For centuries, people have thought that the Moon affects sleep patterns. But does it really? Many people report increased sleepiness when there is a full moon, and there have even been some studies linking the Moon with sleep patterns. However, a new study conducted by researchers from the Max Planck Institute of Psychiatry in Munich did not observe any correlation between human sleep and the lunar phases.
It’s a really old belief, and you’d expect someone has looked into it and figured it out by now, right? Well, so far, studies on the issue have had varying and contradicting results. The effects were very rarely estimated with an actual EEG. In some studies women appeared more affected by the moon phase, in others men. In others, there were no significant influences. So how do you avoid having yet another inconclusive study, and show actual statistical relevance?
Well, as any undergrad will tell you – get a bigger sampling size! That’s exactly what scientists did, analyzing the sleep data of overall 1,265 volunteers during 2,097 nights. All in all, that’s over 2 million nights of sleep.
“Investigating this large cohort of test persons and sleep nights, we were unable to replicate previous findings,” states Martin Dresler, neuroscientist at the Max Planck Institute of Psychiatry in Munich, Germany, and the Donders Institute for Brain, Cognition and Behaviour in Nijmegen, Netherlands. “We could not observe a statistical relevant correlation between human sleep and the lunar phases.”

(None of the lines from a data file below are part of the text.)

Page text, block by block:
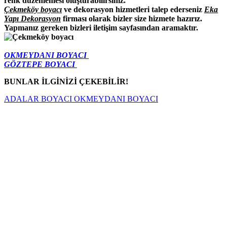
Çekmeköy boyacı ve dekorasyon hizmetleri talep ederseniz Eka
Yapı Dekorasyon firması olarak bizler size hizmete hazırız.
Yapmanız gereken bizleri iletişim sayfasından aramaktır.
OKMEYDANIBOYACI
GÖZTEPE BOYACI
BUNLAR İLGİNİZİ ÇEKEBİLİR!
ADALAR BOYACI OKMEYDANI BOYACI
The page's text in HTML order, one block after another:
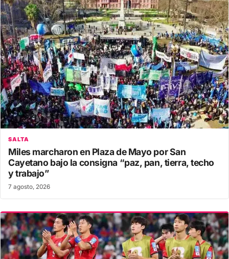
SALTA
Miles marcharon en Plaza de Mayo por San
Cayetano bajo la consigna “paz, pan, tierra, techo
y trabajo”
7 agosto, 2026
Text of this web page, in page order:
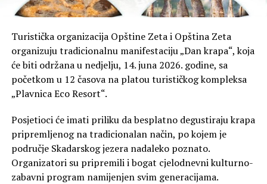
Turistička organizacija Opštine Zeta i Opština Zeta
organizuju tradicionalnu manifestaciju „Dan krapa“, koja
će biti održana u nedjelju, 14. juna 2026. godine, sa
početkom u 12 časova na platou turističkog kompleksa
„Plavnica Eco Resort“.
Posjetioci će imati priliku da besplatno degustiraju krapa
pripremljenog na tradicionalan način, po kojem je
područje Skadarskog jezera nadaleko poznato.
Organizatori su pripremili i bogat cjelodnevni kulturno-
zabavni program namijenjen svim generacijama.
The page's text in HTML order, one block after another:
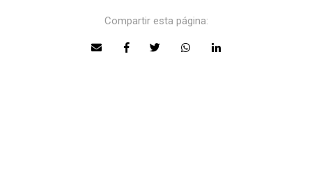
Compartir esta página:
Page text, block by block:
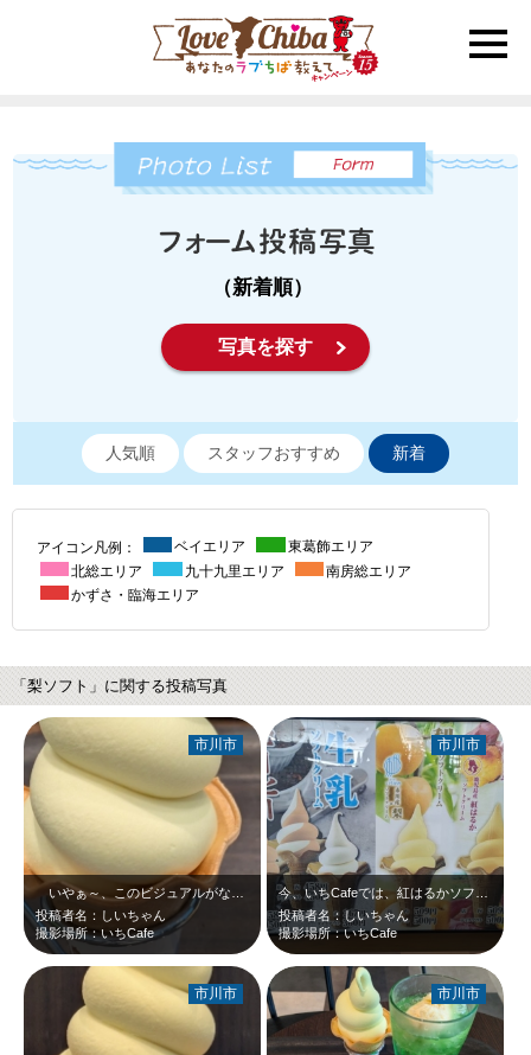
toggle
（新着順）
写真を探す
人気順 スタッフおすすめ 新着
アイコン凡例： ベイエリア
東葛飾エリア
北総エリア
九十九里エリア
南房総エリア
かずさ・臨海エリア
「梨ソフト」に関する投稿写真
投稿者名：しいちゃん
撮影場所：いちCafe
市川市
投稿者名：しいちゃん
撮影場所：いちCafe
市川市
市川市 市川市

They then looked onto pre-existing studies, to compare the results, and they found a very interesting thing. While most published studies tended to highlight a connection between the two, they found a lot of unpublished data which came back with negative results. This is probably the result of the so-called publication bias – or the drawer problem.
Basically, what happens is that studies that find a connection are more likely to be published than studies which don’t. So if your study found that the Moon is connected to sleep, it’s more likely to be published than if it hand’t. This is a huge problem in research, especially in medical research. If you conduct trials regarding a drug or a treatment and it works, it’s quite likely to be published. Howeveer, if you do the same thing and it doesn’t work (even if you conduct several trials), the results are much less likely to be accepted into peer reviewed journals. It’s easy to understand why this causes big problems in the long run.
The same thing seems to be happening with the Moon and sleep.
“To overcome the obvious limitations of retrospective data analysis, carefully controlled studies specifically designed for the test of lunar cycle effects on sleep in large samples are required for a definite answer,” comments Dresler.